The current idea in the Trump administration is that maybe forced compliance is better than forming alliances. However, no matter how much the US wants to remain the world’s only superpower, it’s unlikely to happen. Leadership in science and technology, which are key to economic and national security, will determine the global leader. China is growing at a formidable pace: the Chinese economy is already 30 per cent larger than US’ by purchasing power, its industrial base is twice the size, it generates twice the amount of power, and its naval power is projected to increase by 50 per cent within the next decade.

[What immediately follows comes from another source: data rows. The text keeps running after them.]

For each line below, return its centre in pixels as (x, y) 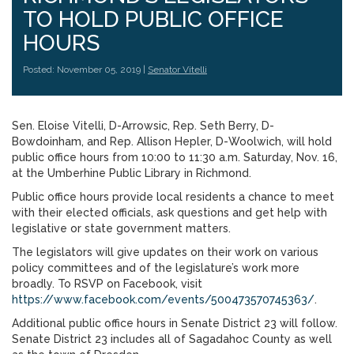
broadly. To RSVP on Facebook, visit (107, 284)
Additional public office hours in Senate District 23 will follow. (175, 323)
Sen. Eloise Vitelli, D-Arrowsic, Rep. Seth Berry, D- (143, 126)
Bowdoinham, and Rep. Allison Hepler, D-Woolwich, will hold (172, 141)
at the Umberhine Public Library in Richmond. (132, 173)
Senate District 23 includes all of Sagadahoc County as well (172, 339)
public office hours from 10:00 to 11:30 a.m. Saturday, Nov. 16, (175, 157)
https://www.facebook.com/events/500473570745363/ (163, 299)
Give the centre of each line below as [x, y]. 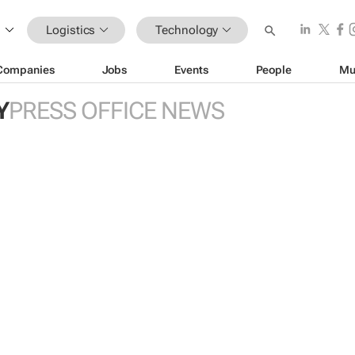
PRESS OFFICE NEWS [116, 111]
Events [191, 69]
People [273, 69]
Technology [187, 30]
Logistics [71, 30]
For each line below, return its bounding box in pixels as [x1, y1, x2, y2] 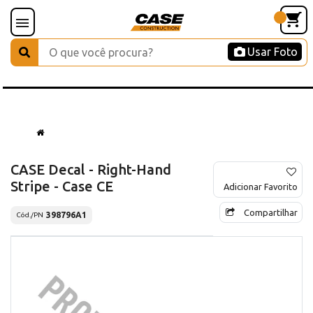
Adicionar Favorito [224, 181, 298, 191]
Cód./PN [16, 211, 43, 219]
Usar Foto [247, 45, 298, 58]
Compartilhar [244, 207, 298, 217]
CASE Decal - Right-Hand [10, 161, 171, 177]
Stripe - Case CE [10, 177, 113, 194]
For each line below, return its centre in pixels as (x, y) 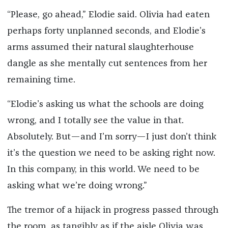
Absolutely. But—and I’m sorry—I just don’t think (111, 137)
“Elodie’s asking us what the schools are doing (105, 104)
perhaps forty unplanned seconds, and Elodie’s (106, 31)
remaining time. (41, 80)
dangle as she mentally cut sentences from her (107, 63)
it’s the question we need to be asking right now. (111, 153)
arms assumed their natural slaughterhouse (100, 47)
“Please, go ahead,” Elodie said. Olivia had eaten (108, 15)
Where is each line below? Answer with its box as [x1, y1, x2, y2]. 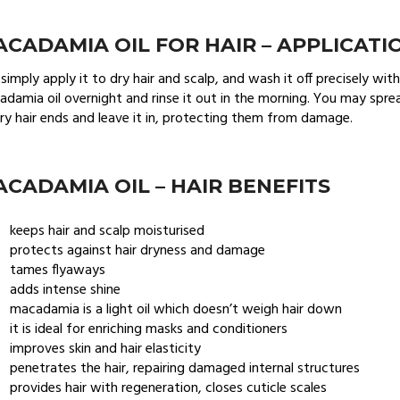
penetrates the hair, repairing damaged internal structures [10, 356, 361, 380]
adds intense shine [10, 278, 121, 302]
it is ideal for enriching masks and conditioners [10, 317, 288, 341]
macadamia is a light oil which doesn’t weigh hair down [10, 297, 343, 321]
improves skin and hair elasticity [10, 337, 202, 361]
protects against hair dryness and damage [10, 238, 266, 262]
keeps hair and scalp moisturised [10, 219, 205, 243]
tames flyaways [10, 258, 106, 282]
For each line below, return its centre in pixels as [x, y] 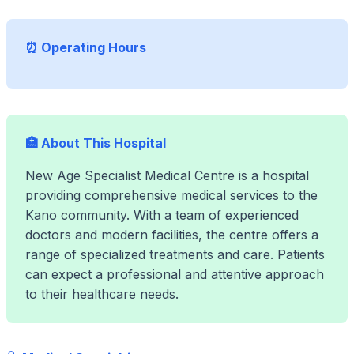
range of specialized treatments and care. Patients [175, 254]
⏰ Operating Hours [86, 47]
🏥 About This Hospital [96, 143]
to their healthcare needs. [102, 294]
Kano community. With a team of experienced [162, 215]
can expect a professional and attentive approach [175, 274]
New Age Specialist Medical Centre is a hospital [167, 175]
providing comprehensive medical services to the [171, 195]
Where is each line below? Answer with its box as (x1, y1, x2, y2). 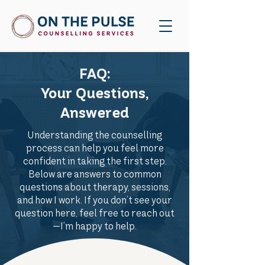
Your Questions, (41, 85, 148, 102)
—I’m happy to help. (53, 220, 137, 232)
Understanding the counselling (27, 129, 162, 141)
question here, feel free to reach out (15, 207, 174, 219)
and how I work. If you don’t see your (17, 194, 172, 206)
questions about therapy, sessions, (19, 181, 170, 193)
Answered (60, 104, 129, 121)
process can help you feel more (25, 142, 164, 154)
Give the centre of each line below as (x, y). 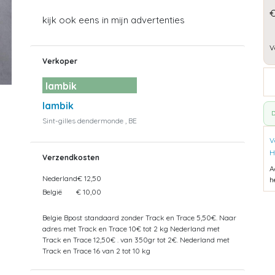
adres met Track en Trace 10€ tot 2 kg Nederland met (131, 228)
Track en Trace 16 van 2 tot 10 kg (96, 250)
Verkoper (60, 61)
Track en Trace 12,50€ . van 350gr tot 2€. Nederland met (136, 239)
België (52, 192)
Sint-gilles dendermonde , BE (90, 120)
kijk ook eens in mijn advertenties (114, 20)
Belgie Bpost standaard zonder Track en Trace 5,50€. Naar (139, 217)
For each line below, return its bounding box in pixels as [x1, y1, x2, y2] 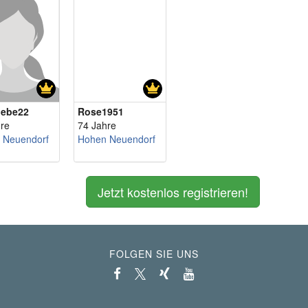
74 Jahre [77, 118, 116, 132]
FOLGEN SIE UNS [109, 247, 199, 261]
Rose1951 [77, 104, 124, 118]
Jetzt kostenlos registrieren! [98, 183, 248, 201]
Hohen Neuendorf [77, 132, 155, 146]
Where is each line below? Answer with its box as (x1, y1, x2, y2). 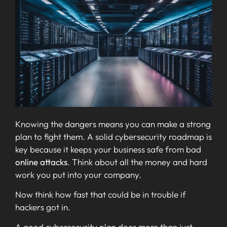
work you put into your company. (15, 169, 141, 180)
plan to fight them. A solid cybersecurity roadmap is (15, 131, 212, 142)
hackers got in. (15, 201, 70, 212)
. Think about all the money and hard (67, 156, 207, 167)
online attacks (15, 156, 67, 167)
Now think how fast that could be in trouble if (15, 188, 186, 200)
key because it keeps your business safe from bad (15, 143, 201, 155)
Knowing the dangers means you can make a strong (15, 118, 211, 129)
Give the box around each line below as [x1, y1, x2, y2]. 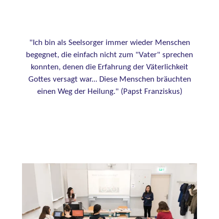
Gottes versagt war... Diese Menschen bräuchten [28, 76, 191, 84]
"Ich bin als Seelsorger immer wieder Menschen [29, 39, 190, 47]
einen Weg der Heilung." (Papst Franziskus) [37, 88, 182, 96]
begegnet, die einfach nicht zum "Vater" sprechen [26, 51, 193, 60]
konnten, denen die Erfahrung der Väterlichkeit [31, 64, 188, 72]
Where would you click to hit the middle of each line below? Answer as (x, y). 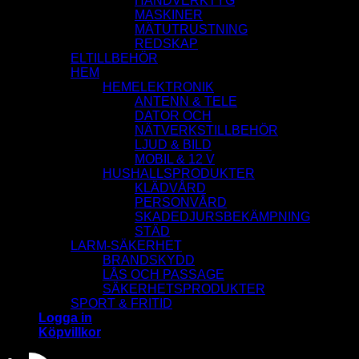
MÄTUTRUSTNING (191, 30)
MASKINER (169, 15)
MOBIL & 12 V (175, 159)
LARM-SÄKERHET (126, 246)
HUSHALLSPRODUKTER (179, 174)
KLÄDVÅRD (170, 188)
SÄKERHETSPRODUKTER (184, 289)
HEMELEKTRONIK (158, 87)
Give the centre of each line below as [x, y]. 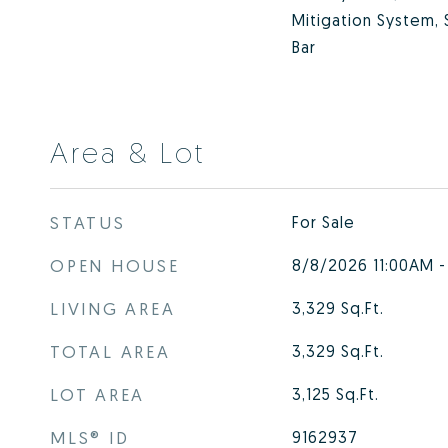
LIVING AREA [113, 308]
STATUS [88, 222]
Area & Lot [128, 151]
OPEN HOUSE [115, 265]
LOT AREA [97, 394]
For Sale [323, 222]
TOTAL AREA [110, 351]
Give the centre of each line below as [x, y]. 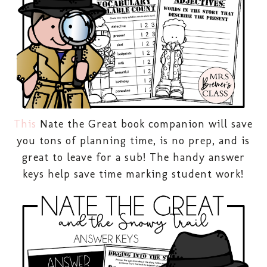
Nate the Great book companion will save [145, 124]
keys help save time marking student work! [133, 174]
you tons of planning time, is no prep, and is [133, 140]
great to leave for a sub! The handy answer [133, 157]
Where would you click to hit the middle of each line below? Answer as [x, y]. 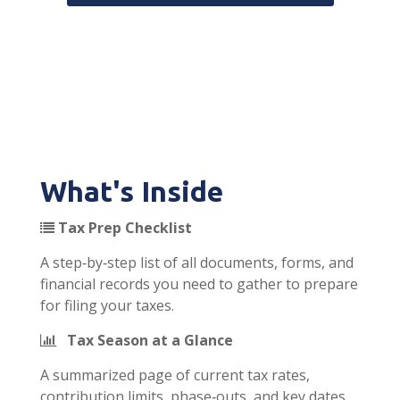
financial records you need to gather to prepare [199, 284]
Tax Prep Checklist [125, 228]
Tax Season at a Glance [146, 340]
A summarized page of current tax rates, [175, 375]
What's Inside [132, 191]
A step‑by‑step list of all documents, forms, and [197, 262]
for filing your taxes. [107, 305]
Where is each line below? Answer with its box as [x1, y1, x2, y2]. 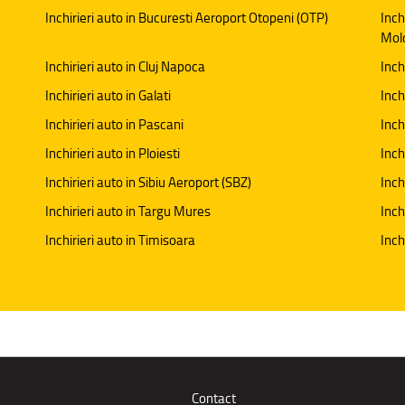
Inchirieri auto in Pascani [44, 113, 184, 136]
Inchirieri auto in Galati [44, 84, 171, 107]
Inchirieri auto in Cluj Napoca [44, 55, 205, 78]
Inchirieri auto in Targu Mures [44, 200, 211, 222]
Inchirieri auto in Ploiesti [44, 142, 180, 165]
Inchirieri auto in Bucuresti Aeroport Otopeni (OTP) [44, 6, 328, 29]
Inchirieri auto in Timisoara [44, 229, 195, 251]
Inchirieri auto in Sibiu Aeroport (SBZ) [44, 171, 251, 193]
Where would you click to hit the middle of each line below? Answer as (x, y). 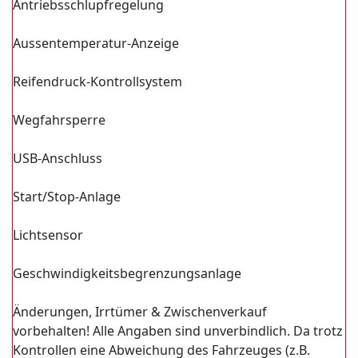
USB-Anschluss (58, 158)
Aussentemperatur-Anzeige (96, 43)
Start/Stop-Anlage (67, 197)
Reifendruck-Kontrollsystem (97, 82)
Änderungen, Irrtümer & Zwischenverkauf (140, 312)
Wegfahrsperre (59, 120)
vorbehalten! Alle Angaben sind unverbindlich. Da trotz (178, 331)
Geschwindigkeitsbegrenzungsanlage (127, 273)
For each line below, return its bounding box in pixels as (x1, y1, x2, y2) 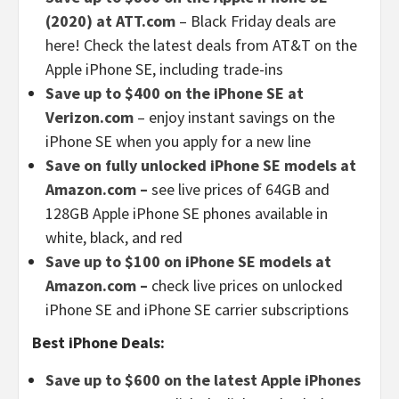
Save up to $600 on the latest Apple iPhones (45, 369, 361, 390)
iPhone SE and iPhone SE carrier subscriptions (45, 298, 349, 320)
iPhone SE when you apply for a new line (45, 130, 311, 151)
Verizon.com (45, 106, 134, 127)
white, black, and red (45, 226, 183, 248)
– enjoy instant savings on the (134, 106, 335, 127)
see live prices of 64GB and (151, 178, 330, 199)
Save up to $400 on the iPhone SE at (45, 82, 304, 103)
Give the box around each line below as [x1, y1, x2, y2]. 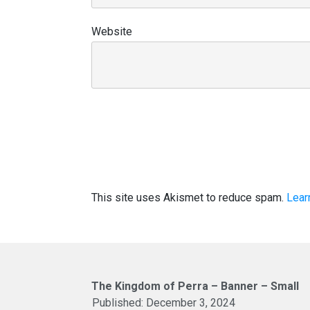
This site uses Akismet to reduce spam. [91, 191, 286, 204]
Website [91, 25, 132, 38]
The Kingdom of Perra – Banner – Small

At the 1945 Yalta Conference, Europe was split between the Allies and the Axis. This division was agreed upon by exhausted nations after the war. The choice was either accept or face more conflict. During the Cold War, this division was maintained by the parties. American leadership and its security assurances were accepted by the Western world, which kept many nations like Canada, Germany and Japan from going nuclear. They had the money and the means to do so.
Today, the situation is different. China, Russia, and the US will develop their spheres of influence, and if foreign policies turn into a might-is-right approach—as seen in Crimea, Ukraine, Gaza, Venezuela—the world faces very unstable times. They must stop believing the old saying—great powers must expand or die. The more erratically the US behaves, the more China will offer itself as a wise alternate leader and gain wider global acceptance. Despite the differences among these spheres, the Earth will face challenges like future pandemics, climate change, AI weaponisation, transnational terrorism, and more, which will require everyone’s effort. With the former leader of the free world, the US, losing the trust of both friends and foes, it will take a long time before any progress is visible.
Abraham Lincoln said, ‘To test a man’s character, give him power.’ Americans put Donald Trump to the test by giving him power, and the results are for the world to see. Single-handedly, he has changed the world for good, the only person to do so after Adolf Hitler. As the EU Commission president said in Davos, “The world has changed, and the change is permanent”.